Solange performs at Broccoli City Festival in Washington, D.C., in 2017. MUST CREDIT: Photo for The Washington Post by Josh Sisk
Solange performs at Broccoli City Festival in Washington, D.C., in 2017. MUST CREDIT: Photo for The Washington Post by Josh SiskRead more

Solange semi-surprise-released her quietly stunning new album When I Get Home this month. The news set music social media atwitter, with quick takes of essential info on the dreamy ode to her Houston hometown, which includes guest appearancess from rappers Gucci Mane and Earl Sweatshirt, producers Metro Boomin and Panda Bear, and singers Pharrell Williams and Cassie.

My favorite tweet from that first day of Solange obsession came from one RK Jackson, an Atlanta resident self-identified as a “marketing ninja” and “aesthetics savant.” He posted a photo of the When I Get Home album cover side by side with a shot of Solange’s sister Beyonce fixing a fierce stare in a freeze frame from her 2016 “Formation” video. The caption: “No one womb should have all this power.”

That’s a clever nod to Kanye West’s self-aggrandizing King Crimson-sampling 2010 song “Power,” in which Yeezy marveled at his fabulous self: “No one man should have all that power.” The feminist script flip celebrates the procreational achievement of Solange and Beyonce’s mother, Tina Lawson, who gave birth to not just one but two acclaimed mononymic music stars.

But Solange is in her own lane. For a decade, she’s signified as the bohemian sister, a taste-maker who helped shaped the direction of alternative R&B andm, to a certain extent, her sister’s aesthetic. In 2009, she covered “Stillness Is the Move” by Brooklyn band Dirty Projectors.
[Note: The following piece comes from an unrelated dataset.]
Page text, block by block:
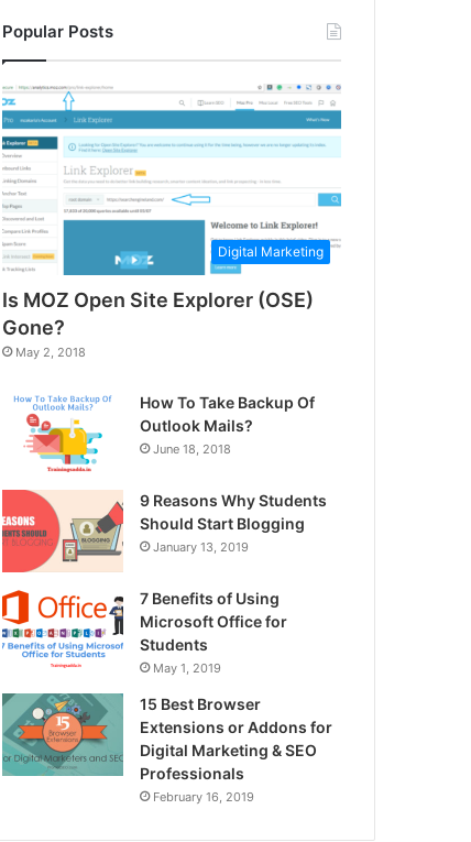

Her 2012 EP True, a collaboration with British songwriter Dev Hynes, contained the bopping “Losing You,” with a shot-in-South Africa video directed by Melina Matsoukas, who later worked closely with Beyonce on Beyonce and Lemonade.

The pairing got me thinking about sibling acts in general and performing sisters in particular, and how singular Solange and Beyonce are in that regard.
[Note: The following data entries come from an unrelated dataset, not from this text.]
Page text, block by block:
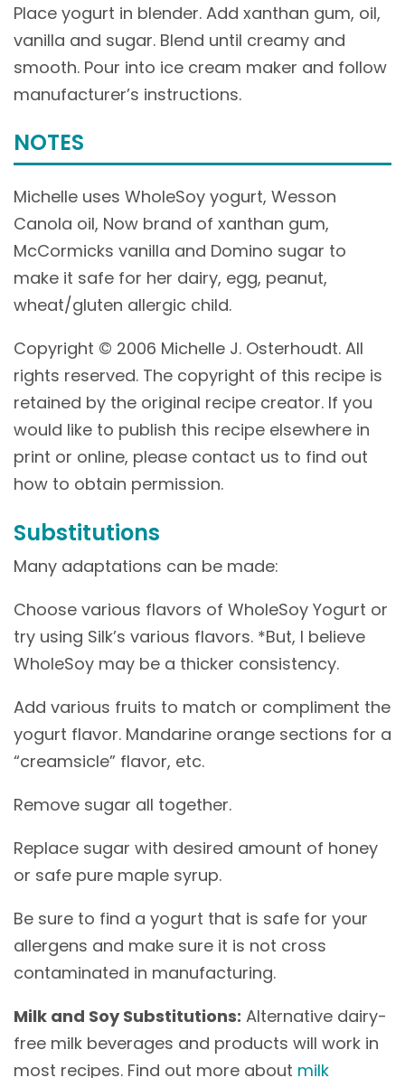
Place yogurt in blender. Add xanthan gum, oil,
vanilla and sugar. Blend until creamy and
smooth. Pour into ice cream maker and follow
manufacturer’s instructions.
NOTES
Michelle uses WholeSoy yogurt, Wesson
Canola oil, Now brand of xanthan gum,
McCormicks vanilla and Domino sugar to
make it safe for her dairy, egg, peanut,
wheat/gluten allergic child.
Copyright © 2006 Michelle J. Osterhoudt. All
rights reserved. The copyright of this recipe is
retained by the original recipe creator. If you
would like to publish this recipe elsewhere in
print or online, please contact us to find out
how to obtain permission.
Substitutions
Many adaptations can be made:
Choose various flavors of WholeSoy Yogurt or
try using Silk’s various flavors. *But, I believe
WholeSoy may be a thicker consistency.
Add various fruits to match or compliment the
yogurt flavor. Mandarine orange sections for a
“creamsicle” flavor, etc.
Remove sugar all together.
Replace sugar with desired amount of honey
or safe pure maple syrup.
Be sure to find a yogurt that is safe for your
allergens and make sure it is not cross
contaminated in manufacturing.
Milk and Soy Substitutions: Alternative dairy-
free milk beverages and products will work in
most recipes. Find out more about milk

Of course, there are lots of singing sisters, with current notable incarnations including Canadian twins Tegan and Sara, Southern California troika Haim, French duo Ibeyi (whose name means “twins” in Yoruba), Indiana folk-pop tandem Lily and Madeline, and Chloe x Halle, the Atlanta sibs signed to Beyonce’s Parkwood Entertainment who sang at the Super Bowl and who were nominated for a best new artist Grammy this year.

And pop history is full of brother acts, too, sometimes as full-fledged family bands like the Beach Boys, Bee Gees, Jackson 5, Isley Brothers (who are celebrating the 60th anniversary of “Shout!” by playing the Pitchfork festival) and the Jonas Brothers, reunited in 2019 and likely to elicit ecstatic screams of joy by announcing a tour any second now.
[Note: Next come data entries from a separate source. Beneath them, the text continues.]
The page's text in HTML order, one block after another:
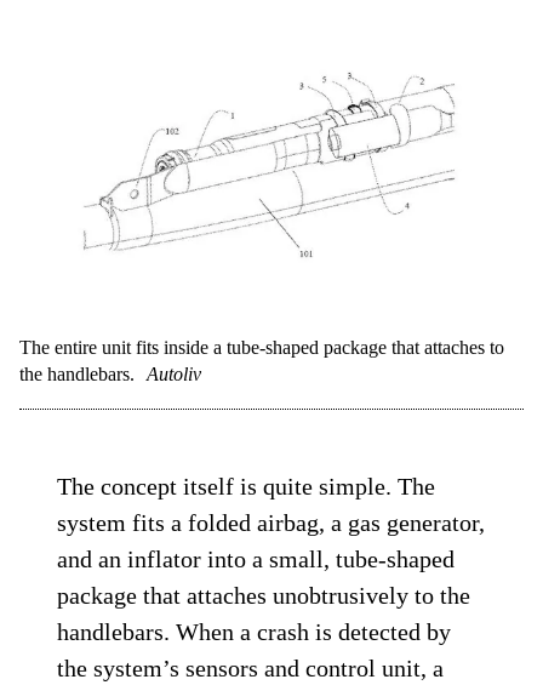
The entire unit fits inside a tube-shaped package that attaches to
the handlebars.
Autoliv
The concept itself is quite simple. The
system fits a folded airbag, a gas generator,
and an inflator into a small, tube-shaped
package that attaches unobtrusively to the
handlebars. When a crash is detected by
the system’s sensors and control unit, a
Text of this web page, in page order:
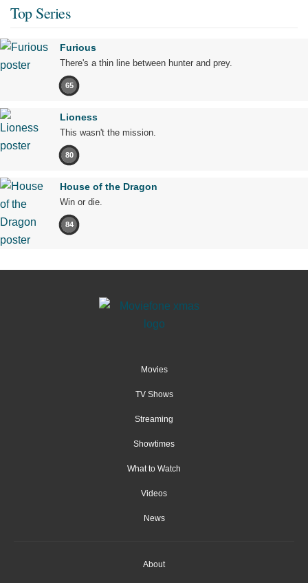
Top Series
Furious
There's a thin line between hunter and prey.
65
Lioness
This wasn't the mission.
80
House of the Dragon
Win or die.
84
Movies
TV Shows
Streaming
Showtimes
What to Watch
Videos
News
About

Frequently, bro bands are duos who start out making music harmoniously before bickering sets in and they decide they just can’t stand each other. Prime examples in rock would include the Kinks, Oasis, the Blasters (personal favorites of mine whose bros Dave and Phil Alvin are making music together again, though not under the band moniker) and the Black Crowes.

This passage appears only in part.